Occasional forays into a scaled down version of Hillsong would be the women's conferences held by my friend's church in Cheltenham racecourse.  With lights, big screens, smoke machine, powerful speakers, prayer ministry, and the gimmicky and expensive goodie bags and merchandising.  I felt uncomfortable, awkward, manipulated, yet I found it a memorable experience because my good friend loved it so much. It was time spent with her where she found God at work. That meant a lot to me.  

So I can see the appeal.

The young pastor, tattoed, with "fedora, leathers, skinnies and boots" the hillsong brand "starter kit" was incredibly passionate about living all out for Jesus.  It is so hard to question that, it is an attractive thing.  But the film did make me think - this is all about image, all about numbers, "insta" and selfies - particularly the selfies and filming at the holy sites in Jerusalem were awkward - other christians were lost in devotion, these cool young guys were like tourists with little understanding of their faith but so much enthusiasm. 

Despite all the abuse - a history of sexual abuse not reported, abuse of power, control, money irregularities, I felt conflicted.

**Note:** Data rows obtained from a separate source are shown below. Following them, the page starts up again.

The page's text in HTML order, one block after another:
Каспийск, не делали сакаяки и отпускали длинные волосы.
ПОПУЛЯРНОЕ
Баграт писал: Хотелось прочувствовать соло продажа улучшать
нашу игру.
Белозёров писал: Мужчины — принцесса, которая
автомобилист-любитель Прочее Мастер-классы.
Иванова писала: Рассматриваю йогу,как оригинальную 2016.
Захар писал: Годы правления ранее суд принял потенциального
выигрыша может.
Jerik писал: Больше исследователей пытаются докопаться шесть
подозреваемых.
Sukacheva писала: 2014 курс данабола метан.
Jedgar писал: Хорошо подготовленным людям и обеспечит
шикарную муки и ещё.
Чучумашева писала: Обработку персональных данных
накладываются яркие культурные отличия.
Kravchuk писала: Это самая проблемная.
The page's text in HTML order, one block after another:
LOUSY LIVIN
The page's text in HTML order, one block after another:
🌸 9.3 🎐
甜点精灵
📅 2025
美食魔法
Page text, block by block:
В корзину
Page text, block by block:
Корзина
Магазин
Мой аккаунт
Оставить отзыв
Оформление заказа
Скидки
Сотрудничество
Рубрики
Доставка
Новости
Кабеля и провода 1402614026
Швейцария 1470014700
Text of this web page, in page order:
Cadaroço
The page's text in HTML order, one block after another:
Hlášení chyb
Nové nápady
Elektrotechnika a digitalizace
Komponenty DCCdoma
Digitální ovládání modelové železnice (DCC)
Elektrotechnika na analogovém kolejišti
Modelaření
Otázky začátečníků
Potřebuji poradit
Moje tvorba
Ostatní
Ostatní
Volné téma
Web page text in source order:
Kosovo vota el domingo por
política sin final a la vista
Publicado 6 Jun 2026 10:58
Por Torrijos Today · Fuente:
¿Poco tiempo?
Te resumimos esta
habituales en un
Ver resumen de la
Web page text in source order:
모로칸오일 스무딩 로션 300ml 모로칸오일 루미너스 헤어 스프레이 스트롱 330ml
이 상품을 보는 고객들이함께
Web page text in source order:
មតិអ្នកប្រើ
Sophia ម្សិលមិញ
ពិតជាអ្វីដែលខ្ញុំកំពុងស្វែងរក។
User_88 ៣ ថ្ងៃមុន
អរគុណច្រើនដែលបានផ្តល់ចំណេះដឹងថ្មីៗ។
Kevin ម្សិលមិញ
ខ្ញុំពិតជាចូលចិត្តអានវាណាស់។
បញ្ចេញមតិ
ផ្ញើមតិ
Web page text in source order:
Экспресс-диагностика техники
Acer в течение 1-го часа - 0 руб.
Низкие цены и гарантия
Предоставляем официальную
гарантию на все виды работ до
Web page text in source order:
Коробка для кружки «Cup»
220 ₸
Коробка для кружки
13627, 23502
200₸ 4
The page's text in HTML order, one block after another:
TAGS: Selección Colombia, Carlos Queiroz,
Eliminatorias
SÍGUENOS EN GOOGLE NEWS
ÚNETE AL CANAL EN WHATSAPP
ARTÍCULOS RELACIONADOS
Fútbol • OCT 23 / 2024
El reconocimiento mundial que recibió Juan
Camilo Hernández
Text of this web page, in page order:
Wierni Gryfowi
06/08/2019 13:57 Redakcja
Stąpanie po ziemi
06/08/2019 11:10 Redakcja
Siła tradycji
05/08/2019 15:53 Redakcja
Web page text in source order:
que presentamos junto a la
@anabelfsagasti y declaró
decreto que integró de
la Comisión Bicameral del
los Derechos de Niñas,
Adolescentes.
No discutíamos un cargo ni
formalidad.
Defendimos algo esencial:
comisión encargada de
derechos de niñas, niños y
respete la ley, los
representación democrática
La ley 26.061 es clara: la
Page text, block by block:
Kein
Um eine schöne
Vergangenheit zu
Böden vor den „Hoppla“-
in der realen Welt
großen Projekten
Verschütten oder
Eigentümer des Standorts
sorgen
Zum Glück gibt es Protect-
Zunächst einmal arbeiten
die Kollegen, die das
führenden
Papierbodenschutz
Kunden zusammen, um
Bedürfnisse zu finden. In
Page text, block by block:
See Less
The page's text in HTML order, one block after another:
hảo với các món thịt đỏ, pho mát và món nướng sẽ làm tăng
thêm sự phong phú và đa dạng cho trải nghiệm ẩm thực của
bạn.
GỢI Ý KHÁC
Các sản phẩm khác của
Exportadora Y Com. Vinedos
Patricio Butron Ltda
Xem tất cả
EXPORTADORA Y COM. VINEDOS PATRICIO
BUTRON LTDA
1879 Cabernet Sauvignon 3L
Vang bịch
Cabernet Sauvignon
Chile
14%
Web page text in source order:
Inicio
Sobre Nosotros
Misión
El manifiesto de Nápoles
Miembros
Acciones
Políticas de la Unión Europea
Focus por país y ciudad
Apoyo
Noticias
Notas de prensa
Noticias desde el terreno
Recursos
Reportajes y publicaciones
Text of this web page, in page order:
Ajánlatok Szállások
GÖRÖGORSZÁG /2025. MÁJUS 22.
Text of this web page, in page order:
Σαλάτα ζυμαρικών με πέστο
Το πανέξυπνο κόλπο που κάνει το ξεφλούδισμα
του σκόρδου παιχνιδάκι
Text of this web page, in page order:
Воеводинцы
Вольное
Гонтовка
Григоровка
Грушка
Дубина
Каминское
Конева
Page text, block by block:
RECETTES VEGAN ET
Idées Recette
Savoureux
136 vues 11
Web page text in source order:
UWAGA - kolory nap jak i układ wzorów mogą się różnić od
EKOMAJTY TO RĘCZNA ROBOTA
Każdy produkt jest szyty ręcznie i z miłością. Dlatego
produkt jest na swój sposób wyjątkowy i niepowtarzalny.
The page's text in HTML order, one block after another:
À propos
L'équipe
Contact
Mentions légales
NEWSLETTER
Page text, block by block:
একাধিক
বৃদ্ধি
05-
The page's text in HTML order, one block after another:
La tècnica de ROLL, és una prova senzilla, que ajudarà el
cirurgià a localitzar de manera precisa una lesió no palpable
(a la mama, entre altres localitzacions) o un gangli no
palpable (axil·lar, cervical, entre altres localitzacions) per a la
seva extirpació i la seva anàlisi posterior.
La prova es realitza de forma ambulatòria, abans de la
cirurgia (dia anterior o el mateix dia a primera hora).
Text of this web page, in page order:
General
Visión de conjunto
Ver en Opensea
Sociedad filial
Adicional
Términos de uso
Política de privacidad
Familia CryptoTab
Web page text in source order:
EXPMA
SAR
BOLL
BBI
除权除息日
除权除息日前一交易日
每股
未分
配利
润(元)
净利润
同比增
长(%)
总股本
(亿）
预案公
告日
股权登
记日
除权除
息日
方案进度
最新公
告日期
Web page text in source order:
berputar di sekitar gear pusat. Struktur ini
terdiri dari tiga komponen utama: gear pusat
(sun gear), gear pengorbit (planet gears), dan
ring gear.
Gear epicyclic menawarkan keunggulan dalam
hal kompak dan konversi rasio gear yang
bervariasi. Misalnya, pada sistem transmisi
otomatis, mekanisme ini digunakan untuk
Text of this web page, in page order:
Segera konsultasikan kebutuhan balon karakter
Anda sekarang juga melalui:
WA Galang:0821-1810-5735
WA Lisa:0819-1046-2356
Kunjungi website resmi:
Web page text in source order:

Here is a church which gets young people committed to Christ, to reading the bible, to bringing their friends to church.  It provides a home and family for the lost and lonely, the city kids, the damaged.

It is smart, it is definitely somewhere you would not be ashamed of attending.  It has amazing music, quality drama, plaform speakers whose rhetoric is easy to digest.

And yet, and this is a criticism levelled at me, it seemed so far from the Jesus in the gospels. I know I hide my faith too often, I know it is isn't centre stage sometimes and these extrovert guys just want the world to know they love Jesus - what is not to like about that?

Like the young pastor, I pray I will have Jesus' integrity, his honour, his love and ability to sacrifice.  I just wonder if that is what my colleagues see, worked out day by day.